_WHAT YOU NEED TO DO:_ If a line of the records holds the word "felt", copy it out.

[Start of Attachment]

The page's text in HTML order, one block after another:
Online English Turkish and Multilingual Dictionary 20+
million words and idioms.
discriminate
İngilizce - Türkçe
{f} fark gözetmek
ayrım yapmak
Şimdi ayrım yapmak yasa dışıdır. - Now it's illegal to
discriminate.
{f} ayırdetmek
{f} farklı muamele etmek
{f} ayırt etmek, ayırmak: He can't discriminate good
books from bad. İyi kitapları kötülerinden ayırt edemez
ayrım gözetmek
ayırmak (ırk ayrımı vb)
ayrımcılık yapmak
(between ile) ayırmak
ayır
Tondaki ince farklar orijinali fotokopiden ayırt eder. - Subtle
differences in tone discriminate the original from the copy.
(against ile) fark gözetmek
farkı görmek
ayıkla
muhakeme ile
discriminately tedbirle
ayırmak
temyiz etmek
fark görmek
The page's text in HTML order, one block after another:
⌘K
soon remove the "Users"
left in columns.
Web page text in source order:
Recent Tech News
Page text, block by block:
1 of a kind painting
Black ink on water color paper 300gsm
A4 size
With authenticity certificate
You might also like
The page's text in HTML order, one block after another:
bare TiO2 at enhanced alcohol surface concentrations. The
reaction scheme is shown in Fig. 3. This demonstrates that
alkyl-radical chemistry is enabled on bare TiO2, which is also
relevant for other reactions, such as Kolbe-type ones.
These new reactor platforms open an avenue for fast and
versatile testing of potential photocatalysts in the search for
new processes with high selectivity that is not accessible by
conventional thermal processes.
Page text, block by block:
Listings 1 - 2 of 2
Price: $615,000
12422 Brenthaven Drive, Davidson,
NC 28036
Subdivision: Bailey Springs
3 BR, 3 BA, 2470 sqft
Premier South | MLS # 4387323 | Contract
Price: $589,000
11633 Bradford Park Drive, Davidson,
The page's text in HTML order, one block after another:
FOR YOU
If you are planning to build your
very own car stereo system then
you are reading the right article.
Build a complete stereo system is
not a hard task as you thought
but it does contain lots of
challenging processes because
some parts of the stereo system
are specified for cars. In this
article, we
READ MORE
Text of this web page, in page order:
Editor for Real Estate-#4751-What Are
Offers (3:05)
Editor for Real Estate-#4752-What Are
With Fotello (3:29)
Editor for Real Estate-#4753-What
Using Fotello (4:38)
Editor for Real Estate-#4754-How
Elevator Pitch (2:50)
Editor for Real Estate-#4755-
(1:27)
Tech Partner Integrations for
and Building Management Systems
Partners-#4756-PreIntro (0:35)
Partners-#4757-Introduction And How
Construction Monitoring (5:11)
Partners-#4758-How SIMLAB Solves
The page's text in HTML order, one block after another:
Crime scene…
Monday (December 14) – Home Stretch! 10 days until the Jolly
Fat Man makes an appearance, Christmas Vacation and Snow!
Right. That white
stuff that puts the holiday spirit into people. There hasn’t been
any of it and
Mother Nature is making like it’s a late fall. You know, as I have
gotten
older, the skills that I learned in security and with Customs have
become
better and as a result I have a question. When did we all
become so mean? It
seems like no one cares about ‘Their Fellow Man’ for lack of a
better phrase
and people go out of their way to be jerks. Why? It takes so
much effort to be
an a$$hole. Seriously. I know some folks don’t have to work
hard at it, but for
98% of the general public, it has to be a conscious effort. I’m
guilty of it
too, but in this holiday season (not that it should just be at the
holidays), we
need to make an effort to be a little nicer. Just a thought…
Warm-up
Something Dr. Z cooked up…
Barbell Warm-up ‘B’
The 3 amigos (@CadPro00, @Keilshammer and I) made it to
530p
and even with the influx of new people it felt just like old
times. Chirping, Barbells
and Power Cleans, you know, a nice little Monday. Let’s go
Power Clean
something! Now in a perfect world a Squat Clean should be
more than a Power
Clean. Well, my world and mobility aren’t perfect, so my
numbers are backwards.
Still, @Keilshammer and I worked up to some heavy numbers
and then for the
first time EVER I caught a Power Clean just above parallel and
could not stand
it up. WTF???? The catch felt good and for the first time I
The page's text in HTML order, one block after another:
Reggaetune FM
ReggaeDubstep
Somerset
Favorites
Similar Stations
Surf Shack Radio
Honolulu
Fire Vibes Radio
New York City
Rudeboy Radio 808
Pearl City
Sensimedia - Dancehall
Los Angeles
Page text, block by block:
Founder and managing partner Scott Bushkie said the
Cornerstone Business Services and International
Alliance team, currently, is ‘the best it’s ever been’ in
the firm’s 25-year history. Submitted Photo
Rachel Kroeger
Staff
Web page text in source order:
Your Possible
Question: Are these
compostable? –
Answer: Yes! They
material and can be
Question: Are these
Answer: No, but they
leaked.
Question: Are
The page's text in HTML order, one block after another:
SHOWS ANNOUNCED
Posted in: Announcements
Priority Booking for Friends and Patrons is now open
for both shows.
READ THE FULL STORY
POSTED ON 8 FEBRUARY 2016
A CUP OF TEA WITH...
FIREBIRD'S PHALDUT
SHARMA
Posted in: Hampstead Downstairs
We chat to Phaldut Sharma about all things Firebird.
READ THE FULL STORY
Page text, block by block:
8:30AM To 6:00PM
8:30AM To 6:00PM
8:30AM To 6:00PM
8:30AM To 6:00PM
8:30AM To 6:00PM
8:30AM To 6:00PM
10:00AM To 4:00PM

[End of Attachment]

_RESPONSE BELOW:_
and even with the influx of new people it felt just like old
it up. WTF???? The catch felt good and for the first time I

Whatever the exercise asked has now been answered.